Les bienfaits de l’enseignement explicite se font-ils aussi sentir quand il est question d’apprentissage des démarches scientifiques ? La sagesse populaire dit que « C’est en forgeant que l’on devient forgeron ». On est d’accord avec ça. Alors doit-on extrapoler et renoncer à toute forme d’enseignement lorsqu’il s’agit de « Chercher pour devenir un bon chercheur » ?
Zhang, L. et Sweller, J. (2024) se sont posé ces questions. En lien avec les résultats obtenus par d’autres experts en sciences de l’éducation – tels De Jong, T. et al. (2023) -, ils se sont aussi demandé : qu’en est-il de la combinaison des deux démarches pédagogiques ? Peut-on imaginer qu’elles se complètent dans le meilleur intérêt des élèves ? Et si c’est la cas, l’ordre dans lequel on les propose est-il déterminant ? Vaut-il mieux commencer par de l’enseignement explicite et ne proposer qu’ensuite des travaux pratiques (TP) de recherche et de découverte? Doit-on au contraire commencer par les TP et les compléter ultérieurement par de l’enseignement explicite ?
Leur publication démontre la pertinence de tous ces questionnements. Elle y rajoute un autre facteur d’influence : le niveau de connaissances et de compétences des élèves. Car un phénomène majeur et bien connu se rappelle à notre bon souvenir, celui de la surcharge cognitive.
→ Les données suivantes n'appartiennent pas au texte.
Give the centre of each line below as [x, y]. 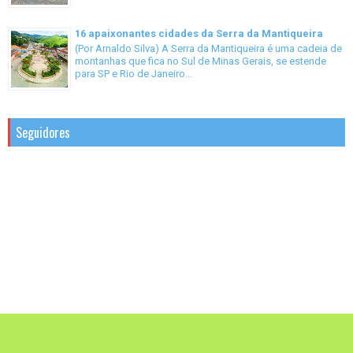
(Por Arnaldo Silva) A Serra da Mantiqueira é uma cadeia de [208, 49]
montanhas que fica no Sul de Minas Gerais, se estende [201, 61]
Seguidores [43, 133]
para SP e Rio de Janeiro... [134, 74]
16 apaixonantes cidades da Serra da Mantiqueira [199, 34]
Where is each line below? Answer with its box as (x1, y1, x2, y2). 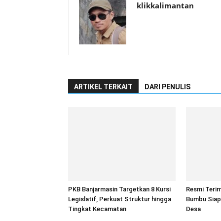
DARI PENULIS (145, 83, 190, 91)
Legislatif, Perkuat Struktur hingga (68, 195, 171, 203)
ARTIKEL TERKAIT (74, 83, 133, 91)
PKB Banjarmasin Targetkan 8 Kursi (68, 185, 171, 193)
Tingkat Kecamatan (68, 205, 126, 213)
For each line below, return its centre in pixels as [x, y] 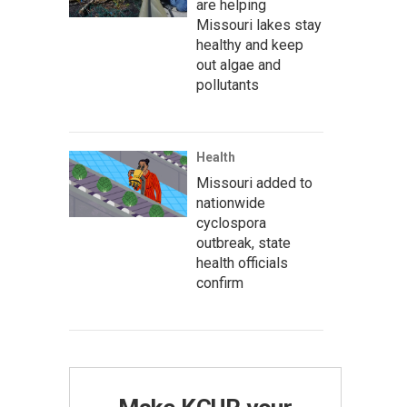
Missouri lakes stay [259, 25]
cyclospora [231, 223]
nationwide [231, 203]
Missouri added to [254, 183]
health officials [242, 263]
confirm [220, 283]
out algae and [238, 65]
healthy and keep [250, 45]
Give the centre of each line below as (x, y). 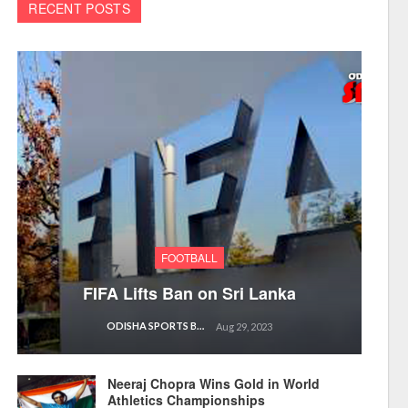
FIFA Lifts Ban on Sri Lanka (190, 293)
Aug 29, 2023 (245, 326)
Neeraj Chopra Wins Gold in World (214, 383)
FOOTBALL (190, 257)
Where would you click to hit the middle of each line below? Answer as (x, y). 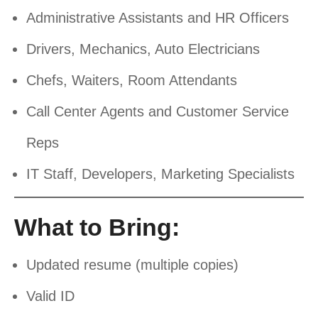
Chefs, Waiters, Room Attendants (132, 81)
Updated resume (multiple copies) (132, 265)
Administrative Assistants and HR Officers (158, 18)
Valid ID (50, 296)
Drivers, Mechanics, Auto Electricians (143, 49)
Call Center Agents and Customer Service (158, 112)
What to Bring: (97, 227)
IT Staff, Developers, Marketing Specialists (160, 174)
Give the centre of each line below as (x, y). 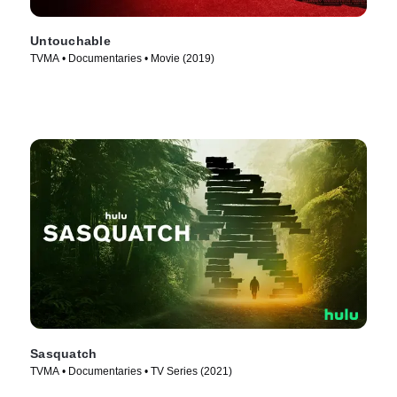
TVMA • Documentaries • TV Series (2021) (131, 371)
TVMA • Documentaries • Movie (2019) (122, 59)
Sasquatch (64, 354)
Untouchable (70, 41)
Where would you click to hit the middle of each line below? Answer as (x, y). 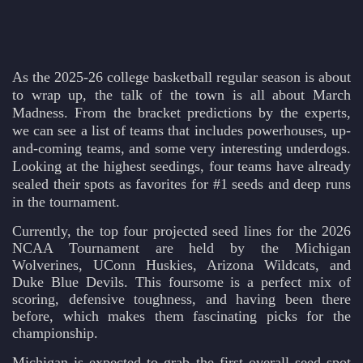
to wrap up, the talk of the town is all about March (181, 95)
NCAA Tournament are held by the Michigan (181, 248)
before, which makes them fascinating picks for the (181, 316)
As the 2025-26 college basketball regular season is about (181, 77)
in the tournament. (66, 202)
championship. (55, 333)
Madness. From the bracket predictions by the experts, (181, 113)
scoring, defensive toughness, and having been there (181, 299)
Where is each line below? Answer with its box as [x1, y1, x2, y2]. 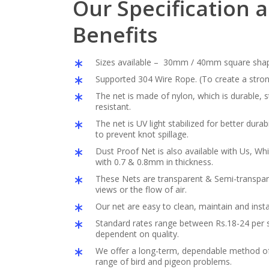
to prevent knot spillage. [95, 128, 189, 140]
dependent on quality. [95, 228, 179, 240]
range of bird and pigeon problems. [95, 255, 232, 267]
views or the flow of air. [95, 183, 187, 195]
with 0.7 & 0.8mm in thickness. [95, 156, 213, 168]
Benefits [72, 20, 157, 49]
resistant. [95, 100, 131, 112]
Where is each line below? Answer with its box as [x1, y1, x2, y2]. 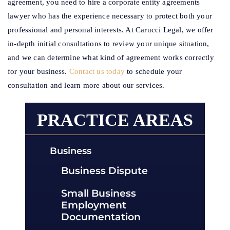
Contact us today [69, 67, 125, 76]
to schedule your [125, 67, 182, 76]
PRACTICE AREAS [37, 110, 193, 130]
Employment [61, 199, 126, 212]
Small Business [61, 187, 136, 200]
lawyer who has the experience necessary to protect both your [8, 12, 213, 21]
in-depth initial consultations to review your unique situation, [8, 40, 209, 48]
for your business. [8, 67, 69, 76]
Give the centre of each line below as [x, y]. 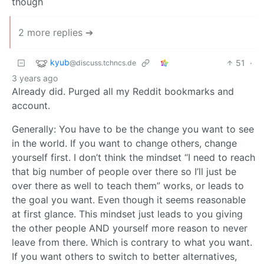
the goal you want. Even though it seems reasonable [129, 199]
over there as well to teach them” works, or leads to [128, 185]
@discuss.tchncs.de [103, 62]
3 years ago [35, 78]
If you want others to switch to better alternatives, [124, 256]
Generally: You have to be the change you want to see [133, 129]
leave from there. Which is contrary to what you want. [132, 242]
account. [31, 105]
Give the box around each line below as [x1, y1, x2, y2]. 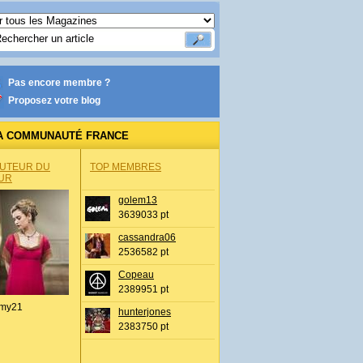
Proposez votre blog [8, 95, 100, 106]
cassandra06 [118, 232, 176, 243]
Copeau [118, 269, 154, 280]
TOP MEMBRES [90, 161, 161, 173]
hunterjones [118, 306, 171, 318]
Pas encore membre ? [8, 77, 110, 88]
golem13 [118, 194, 157, 206]
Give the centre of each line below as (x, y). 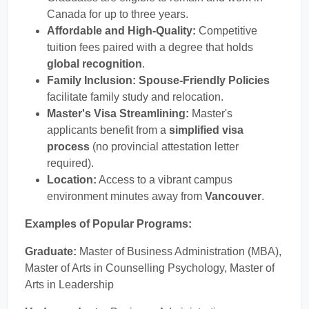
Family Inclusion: (91, 80)
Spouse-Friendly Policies (204, 80)
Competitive (227, 31)
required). (70, 163)
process (68, 147)
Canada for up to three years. (118, 14)
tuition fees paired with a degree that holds (150, 47)
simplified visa (206, 130)
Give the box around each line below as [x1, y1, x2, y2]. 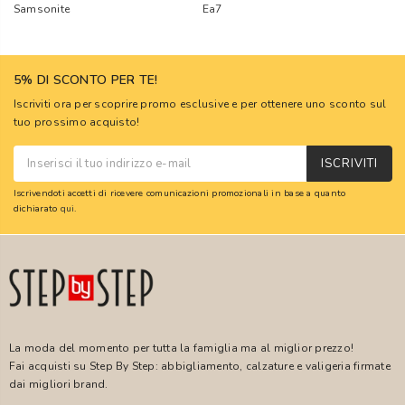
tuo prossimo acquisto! [14, 115, 140, 129]
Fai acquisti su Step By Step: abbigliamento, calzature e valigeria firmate [9, 359, 391, 374]
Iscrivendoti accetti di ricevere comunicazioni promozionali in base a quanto [14, 186, 346, 200]
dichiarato [14, 202, 61, 215]
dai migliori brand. [9, 377, 108, 392]
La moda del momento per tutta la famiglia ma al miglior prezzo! [9, 341, 354, 356]
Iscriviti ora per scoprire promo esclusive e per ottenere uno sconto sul [14, 97, 387, 111]
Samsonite [14, 2, 71, 16]
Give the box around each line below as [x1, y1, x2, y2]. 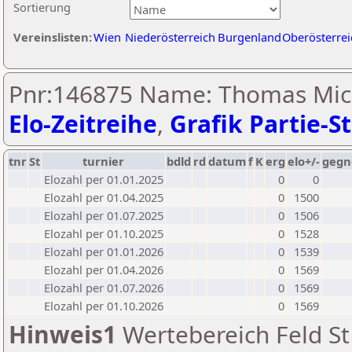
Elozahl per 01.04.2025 [44, 189, 163, 205]
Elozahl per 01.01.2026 [44, 244, 163, 259]
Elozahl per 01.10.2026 [44, 298, 163, 313]
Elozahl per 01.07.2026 [44, 280, 163, 295]
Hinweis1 [9, 318, 116, 350]
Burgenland [218, 29, 281, 45]
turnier [82, 153, 124, 169]
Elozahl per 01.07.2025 [44, 207, 163, 223]
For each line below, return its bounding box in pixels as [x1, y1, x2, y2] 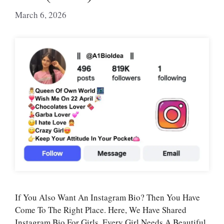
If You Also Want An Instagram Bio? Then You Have [15, 191, 200, 203]
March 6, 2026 [15, 8, 66, 20]
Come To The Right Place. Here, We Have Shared [15, 204, 186, 216]
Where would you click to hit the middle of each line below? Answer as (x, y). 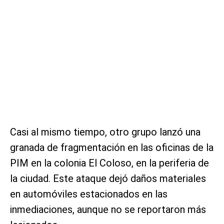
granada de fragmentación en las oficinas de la (112, 147)
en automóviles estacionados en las (89, 194)
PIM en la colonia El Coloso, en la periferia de (109, 163)
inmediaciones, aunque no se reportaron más (108, 209)
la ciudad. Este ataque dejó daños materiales (108, 178)
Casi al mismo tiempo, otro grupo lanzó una (105, 132)
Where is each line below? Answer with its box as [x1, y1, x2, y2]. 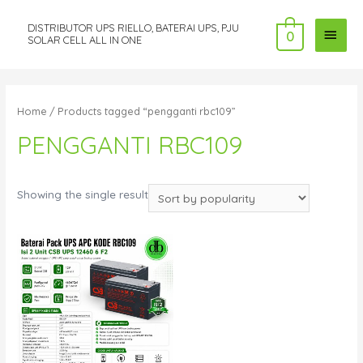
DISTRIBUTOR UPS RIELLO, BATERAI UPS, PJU [27, 21, 239, 35]
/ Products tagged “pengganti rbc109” [47, 104, 237, 117]
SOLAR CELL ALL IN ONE [27, 33, 142, 47]
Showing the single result [17, 187, 149, 202]
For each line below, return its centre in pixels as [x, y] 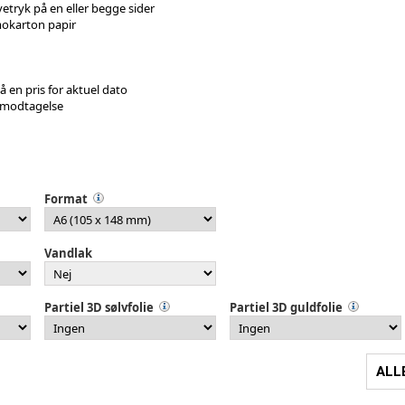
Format [66, 198]
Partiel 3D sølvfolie [99, 307]
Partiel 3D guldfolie [286, 307]
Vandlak [68, 253]
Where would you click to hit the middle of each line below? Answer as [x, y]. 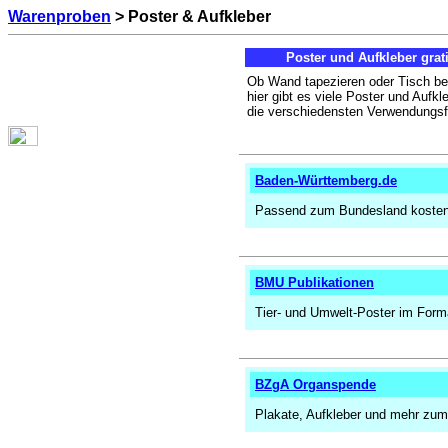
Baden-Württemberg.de [326, 180]
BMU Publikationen [314, 282]
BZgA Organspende [315, 384]
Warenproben [59, 16]
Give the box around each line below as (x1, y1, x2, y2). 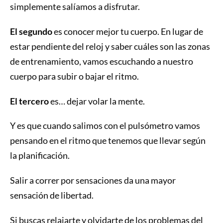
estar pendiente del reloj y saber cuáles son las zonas (9, 40, 210, 52)
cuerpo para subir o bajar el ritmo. (9, 70, 139, 82)
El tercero (9, 95, 49, 107)
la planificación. (9, 150, 71, 161)
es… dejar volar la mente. (48, 95, 146, 107)
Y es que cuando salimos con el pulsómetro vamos (9, 120, 200, 131)
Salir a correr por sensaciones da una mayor (9, 175, 176, 186)
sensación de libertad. (9, 190, 95, 201)
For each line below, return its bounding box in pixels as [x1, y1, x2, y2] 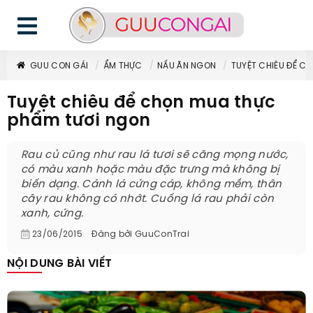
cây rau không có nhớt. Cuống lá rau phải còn [21, 194, 275, 205]
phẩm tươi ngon [7, 112, 151, 130]
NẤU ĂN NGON [157, 61, 217, 71]
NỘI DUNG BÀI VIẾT [7, 258, 112, 270]
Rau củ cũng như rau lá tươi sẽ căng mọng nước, [21, 150, 289, 161]
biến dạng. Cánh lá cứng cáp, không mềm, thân [21, 179, 282, 190]
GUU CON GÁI [30, 61, 89, 71]
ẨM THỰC [103, 61, 143, 71]
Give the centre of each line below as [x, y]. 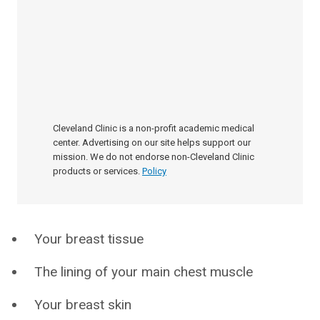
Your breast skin [83, 305]
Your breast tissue [89, 239]
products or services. [96, 171]
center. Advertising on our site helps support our [152, 143]
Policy [154, 171]
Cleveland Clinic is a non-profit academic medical [154, 129]
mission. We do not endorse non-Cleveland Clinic [154, 157]
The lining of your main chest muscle [144, 272]
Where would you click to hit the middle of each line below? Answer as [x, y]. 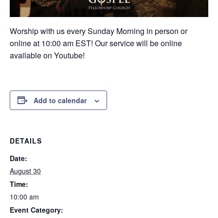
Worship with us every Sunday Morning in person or [99, 31]
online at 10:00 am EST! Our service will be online [96, 43]
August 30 [25, 171]
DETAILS [26, 140]
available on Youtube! [47, 55]
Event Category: [36, 209]
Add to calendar [60, 100]
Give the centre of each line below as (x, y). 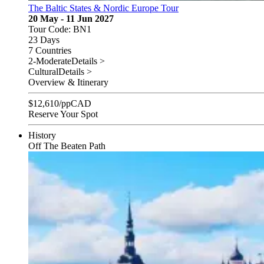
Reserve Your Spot (63, 114)
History (42, 135)
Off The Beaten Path (67, 146)
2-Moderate (50, 61)
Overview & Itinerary (68, 82)
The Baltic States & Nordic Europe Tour (103, 8)
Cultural (43, 71)
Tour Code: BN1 (60, 29)
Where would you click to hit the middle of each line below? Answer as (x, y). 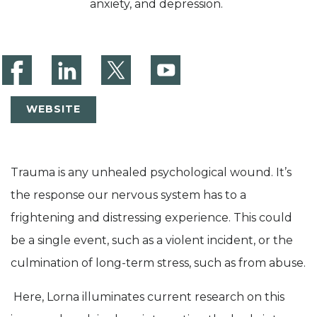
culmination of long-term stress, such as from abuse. (158, 263)
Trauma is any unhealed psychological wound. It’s (151, 172)
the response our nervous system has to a (128, 195)
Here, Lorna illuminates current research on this (148, 296)
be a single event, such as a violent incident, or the (152, 240)
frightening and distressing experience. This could (151, 217)
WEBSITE (53, 109)
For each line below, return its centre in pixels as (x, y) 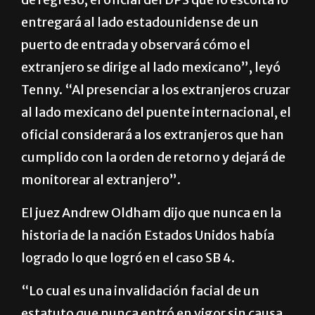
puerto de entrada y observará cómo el (136, 79)
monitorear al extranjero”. (101, 214)
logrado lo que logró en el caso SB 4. (128, 292)
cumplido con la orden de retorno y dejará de (153, 191)
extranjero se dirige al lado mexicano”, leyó (151, 101)
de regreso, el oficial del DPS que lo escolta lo (155, 34)
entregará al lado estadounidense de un (140, 56)
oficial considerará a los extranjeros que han (153, 169)
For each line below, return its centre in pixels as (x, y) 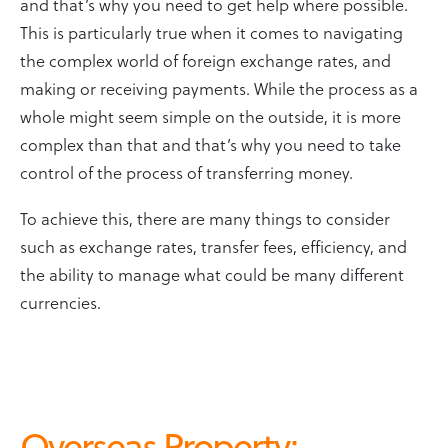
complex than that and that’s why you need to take (210, 143)
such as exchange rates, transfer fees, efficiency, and (213, 245)
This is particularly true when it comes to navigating (211, 31)
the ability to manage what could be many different (212, 273)
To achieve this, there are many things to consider (205, 217)
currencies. (60, 301)
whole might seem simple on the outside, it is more (210, 115)
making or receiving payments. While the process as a (219, 87)
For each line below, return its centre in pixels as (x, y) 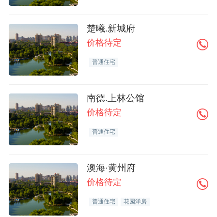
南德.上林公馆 (116, 98)
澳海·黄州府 (111, 168)
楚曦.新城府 (111, 28)
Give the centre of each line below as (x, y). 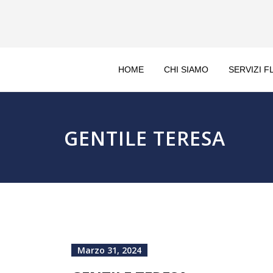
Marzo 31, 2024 (109, 250)
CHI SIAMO (186, 69)
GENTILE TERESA (144, 138)
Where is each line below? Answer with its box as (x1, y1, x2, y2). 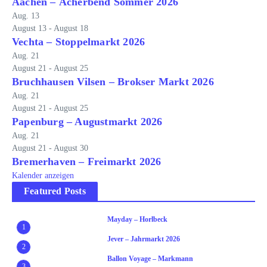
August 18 (54, 24, 88, 33)
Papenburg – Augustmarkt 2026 (12, 116, 163, 128)
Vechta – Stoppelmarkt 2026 (12, 36, 145, 48)
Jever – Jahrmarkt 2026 (107, 235, 180, 243)
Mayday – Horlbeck (107, 215, 167, 223)
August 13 (12, 24, 46, 33)
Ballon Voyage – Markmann (107, 254, 193, 263)
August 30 (54, 144, 88, 153)
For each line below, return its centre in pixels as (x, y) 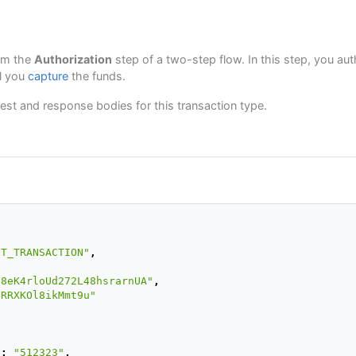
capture (48, 75)
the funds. (97, 75)
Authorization (73, 59)
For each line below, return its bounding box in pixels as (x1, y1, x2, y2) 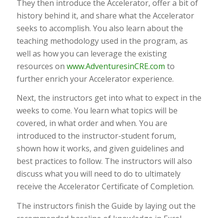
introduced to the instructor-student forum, (16, 130, 176, 142)
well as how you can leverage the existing (16, 48, 167, 59)
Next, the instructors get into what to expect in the (16, 92, 201, 104)
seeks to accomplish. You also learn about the (16, 22, 183, 34)
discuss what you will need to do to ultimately (16, 168, 181, 180)
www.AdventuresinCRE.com (66, 60, 165, 72)
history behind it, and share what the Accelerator (16, 10, 194, 21)
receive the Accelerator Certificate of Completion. (16, 181, 194, 192)
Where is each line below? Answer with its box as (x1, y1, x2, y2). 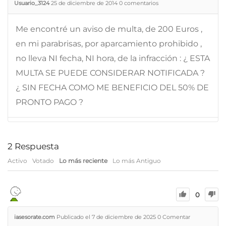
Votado (32, 156, 54, 164)
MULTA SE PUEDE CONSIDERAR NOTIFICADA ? (16, 68, 205, 78)
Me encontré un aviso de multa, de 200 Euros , (16, 24, 202, 34)
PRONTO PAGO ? (16, 97, 83, 107)
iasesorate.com (14, 213, 55, 220)
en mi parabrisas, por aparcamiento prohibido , (16, 38, 202, 48)
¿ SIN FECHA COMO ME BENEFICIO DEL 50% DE (16, 82, 209, 92)
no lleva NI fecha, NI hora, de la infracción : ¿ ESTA (16, 53, 210, 63)
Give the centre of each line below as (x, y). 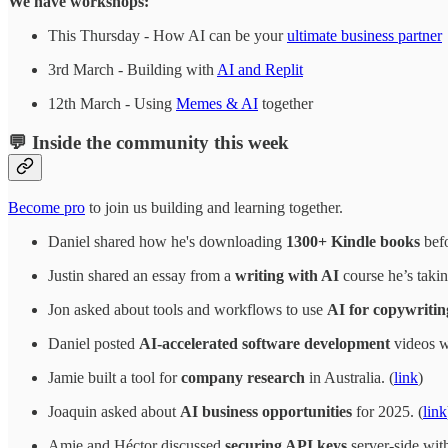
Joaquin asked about (114, 412)
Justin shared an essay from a (141, 276)
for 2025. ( (387, 412)
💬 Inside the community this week (148, 142)
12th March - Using (112, 103)
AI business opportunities (266, 412)
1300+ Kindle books (353, 242)
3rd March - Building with (132, 69)
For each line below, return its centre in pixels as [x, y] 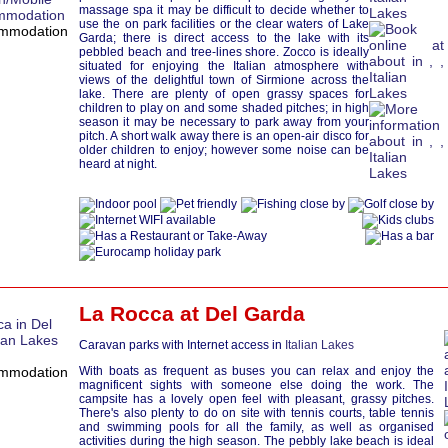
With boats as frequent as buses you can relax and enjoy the [256, 371]
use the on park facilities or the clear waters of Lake [224, 24]
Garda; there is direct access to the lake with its [224, 38]
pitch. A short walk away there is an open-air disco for [224, 136]
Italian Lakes [319, 345]
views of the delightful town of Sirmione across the [224, 80]
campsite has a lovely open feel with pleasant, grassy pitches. [256, 399]
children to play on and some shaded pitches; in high [224, 108]
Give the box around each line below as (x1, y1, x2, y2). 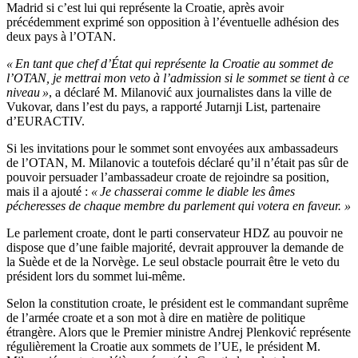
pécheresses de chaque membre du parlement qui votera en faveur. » (6, 199, 351, 213)
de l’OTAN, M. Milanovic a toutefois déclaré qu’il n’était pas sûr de (6, 156, 348, 170)
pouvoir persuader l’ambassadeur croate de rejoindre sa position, (6, 170, 329, 185)
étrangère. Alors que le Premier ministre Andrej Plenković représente (6, 325, 351, 340)
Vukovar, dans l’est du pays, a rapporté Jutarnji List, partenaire (6, 100, 320, 114)
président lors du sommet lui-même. (6, 269, 185, 284)
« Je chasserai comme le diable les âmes (91, 185, 295, 199)
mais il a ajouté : (6, 185, 91, 199)

NIVEAUX DE COMPÉTENCES DES ÉLÈVES ET DIFFICULTÉ DES CONTENUS


La surcharge cognitive est induite par le niveau de complexité des problèmes et/ou par le niveau de compétences des élèves. S’il y a consensus à ce sujet, il reste à évaluer et l’un et l’autre de ces paramètres, mais comment ?


L’INTERACTIVITÉ DES NOTIONS, DES CONCEPTS ET DES COMPÉTENCES

L’enchevêtrement ou l’interactivité des éléments est un concept central de la théorie de la charge cognitive. Il dépend de la nature du contenu à comprendre et du niveau d’expertise des apprenants par rapport à ce contenu. « Par exemple, l’apprentissage des symboles et des noms correspondants dans le tableau périodique peut nécessiter de se souvenir et de se rappeler l’association de manière isolée, ce qui laisse peu d’éléments à traiter simultanément dans la mémoire de travail. Ainsi, cette tâche possède un niveau relativement faible d’interactivité des éléments.
En revanche, le concept de densité implique trois éléments : la masse, le volume et le rapport global entre les deux. L’apprentissage de la densité demande la maîtrise simultanée de ces trois éléments dans la mémoire de travail, ainsi que des conséquences des variations des valeurs des éléments, ce qui conduit au concept de rapport et à son application à un problème particulier. Par conséquent, ce concept a une interactivité des éléments beaucoup plus élevée que l’apprentissage des symboles du tableau périodique ». Zhang, L. et Sweller, J. (2024)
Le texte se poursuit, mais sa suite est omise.